Ten artysta ludowy najchętniej w swoich rzeźbach sięga po tematy sakralne. Z lipowego drewna powstają też górale i całe sceny z życia codziennego.
Rzeźbiarz wraz z żoną Marią, również twórczynią ludową – autorką misternych haftów – mieszka i tworzy w Czechowicach-Dziedzicach. W małym pokoiku – pracowni powstają jego nowe rzeźby, a wokół na ścianach i półkach tłoczą się liczne nagrodzone prace: szopki, święci, anioły. Zdobywały laury na ogólnopolskich konkursach rzeźby sakralnej w Stryszawie, grand prix konkursu „Od zalotów do wesela” w Wilkowicach czy na organizowanych przez bielski Regionalny Ośrodek Kultury konkursach na zabawkę. W domu państwa Kubików na honorowym miejscu jest też ich wspólne dzieło: tryptyk Matki Bożej, z haftowanym wizerunkiem Maryi i rzeźbionymi aniołami. Od kilku miesięcy powstawały tu prace dokumentujące życie bestwińskich rodzin.

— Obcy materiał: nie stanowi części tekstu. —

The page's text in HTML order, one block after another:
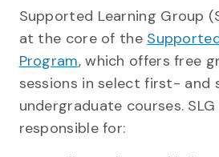
Supported Learning Group
at the core of the
Program, which offers free
sessions in select first- and
undergraduate courses.
responsible for:
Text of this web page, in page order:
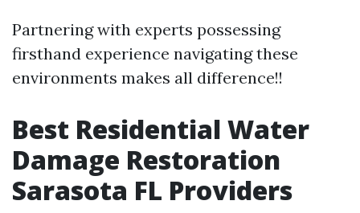
Partnering with experts possessing
firsthand experience navigating these
environments makes all difference!!
Best Residential Water
Damage Restoration
Sarasota FL Providers
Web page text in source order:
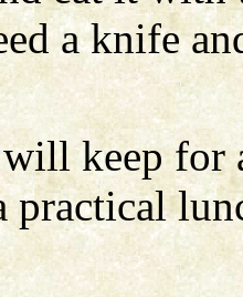
a knife
keep for
practical
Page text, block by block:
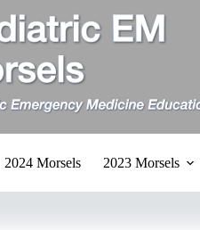
2024 Morsels 2023 Morsels
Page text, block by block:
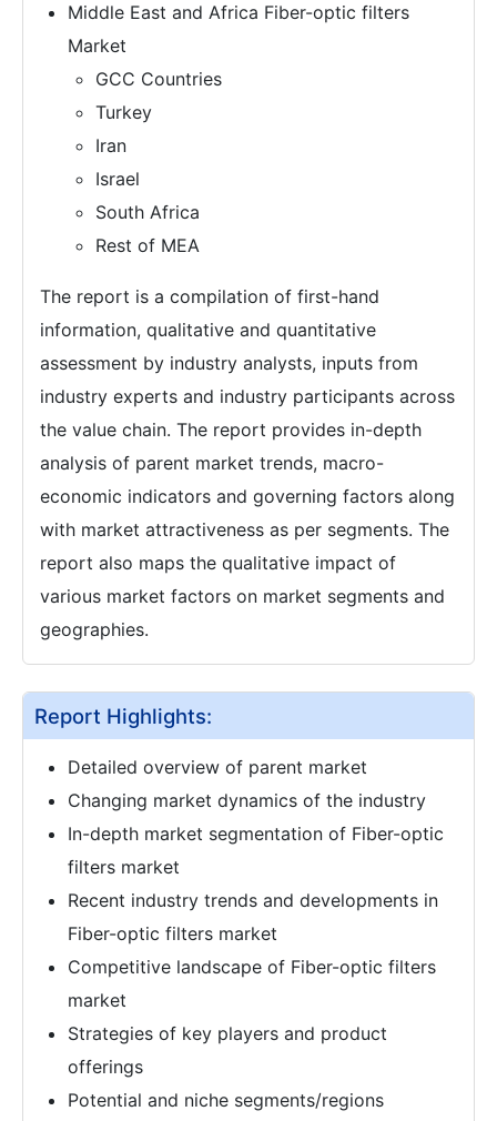
Middle East and Africa Fiber-optic filters
Market
GCC Countries
Turkey
Iran
Israel
South Africa
Rest of MEA
The report is a compilation of first-hand
information, qualitative and quantitative
assessment by industry analysts, inputs from
industry experts and industry participants across
the value chain. The report provides in-depth
analysis of parent market trends, macro-
economic indicators and governing factors along
with market attractiveness as per segments. The
report also maps the qualitative impact of
various market factors on market segments and
geographies.
Report Highlights:
Detailed overview of parent market
Changing market dynamics of the industry
In-depth market segmentation of Fiber-optic
filters market
Recent industry trends and developments in
Fiber-optic filters market
Competitive landscape of Fiber-optic filters
market
Strategies of key players and product
offerings
Potential and niche segments/regions
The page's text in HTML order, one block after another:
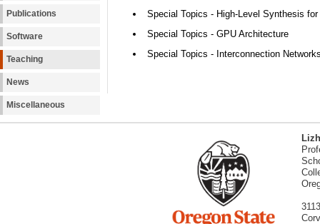
Publications
Software
Teaching
News
Miscellaneous
Special Topics - High-Level Synthesis
Special Topics - GPU Architecture
Special Topics - Interconnection
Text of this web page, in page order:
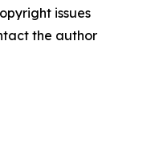
issues
the author
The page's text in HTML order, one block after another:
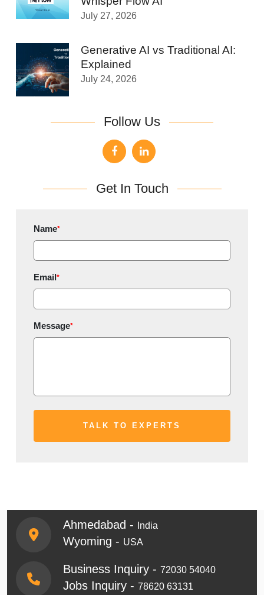
July 27, 2026
Generative AI vs Traditional AI:
Explained
July 24, 2026
Follow Us
Get In Touch
Name*
Email*
Message*
Ahmedabad - India
Wyoming - USA
Business Inquiry - 72030 54040
Jobs Inquiry - 78620 63131
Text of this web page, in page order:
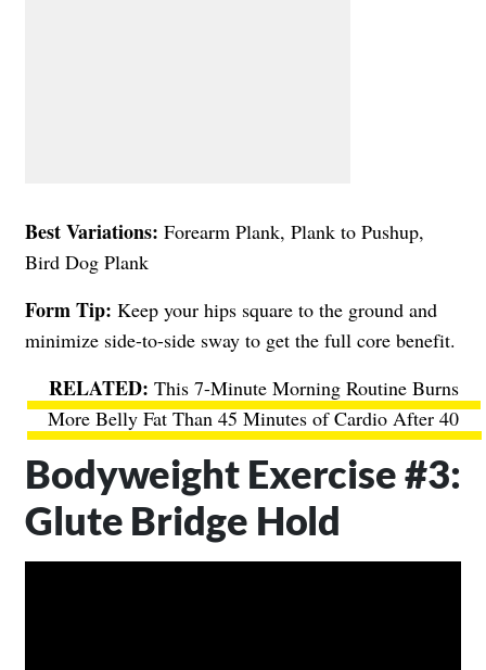
Best Variations: Forearm Plank, Plank to Pushup,
Bird Dog Plank
Form Tip: Keep your hips square to the ground and
minimize side-to-side sway to get the full core benefit.
This 7-Minute Morning Routine Burns
More Belly Fat Than 45 Minutes of Cardio After 40
Bodyweight Exercise #3:
Glute Bridge Hold
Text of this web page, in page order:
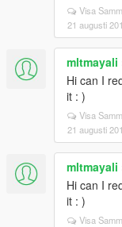
Visa
21 augusti
mltmayali
Hi can I
it : )
Visa
21 augusti
mltmayali
Hi can I
it : )
Visa
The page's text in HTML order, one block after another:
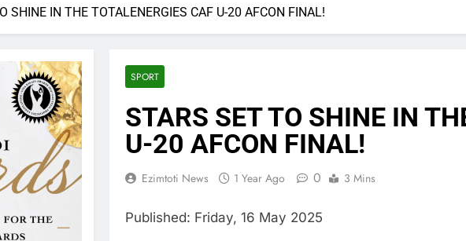
SHINE IN THE TOTALENERGIES CAF U-20 AFCON FINAL!
SPORT
STARS SET TO SHINE IN
U-20 AFCON FINAL!
Ezimtoti News 1 Year Ago 0 3 Mins
Published: Friday, 16 May 2025
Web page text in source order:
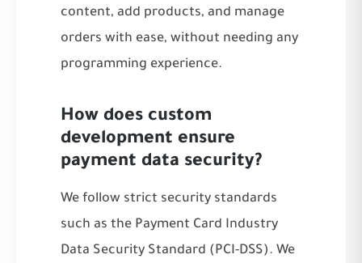
content, add products, and manage
orders with ease, without needing any
programming experience.
How does custom
development ensure
payment data security?
We follow strict security standards
such as the Payment Card Industry
Data Security Standard (PCI-DSS). We

– To cykl sześciu płaskorzeźb, które pokazują zwyczaje mieszkańców wsi, związane z rytmem prac polowych: od siewu po żniwa i omłoty, a także szkubaczki – wylicza ich autor, pochodzący z Bestwiny Czesław Kubik, który wykonał te prace dzięki stypendium Ministerstwa Kultury i Dziedzictwa Narodowego, a po prezentacji na wystawach, planowanych m.in. w Bestwinie i Bielsku-Białej, przekaże je do Regionalnego Muzeum im. ks. Zygmunta Bubaka w Bestwinie. – Zaczęło się jednak od powrotu do wspomnień, do tych scen, które pamiętam z dzieciństwa i młodości. Andrzej Wojtyła, kustosz Regionalnego Muzeum, też cieszy się na tę chwilę, kiedy cykl płaskorzeźb dołączy do muzealnych zbiorów. Rzeźby Czesława Kubika można będzie tu oglądać od 20 lipca.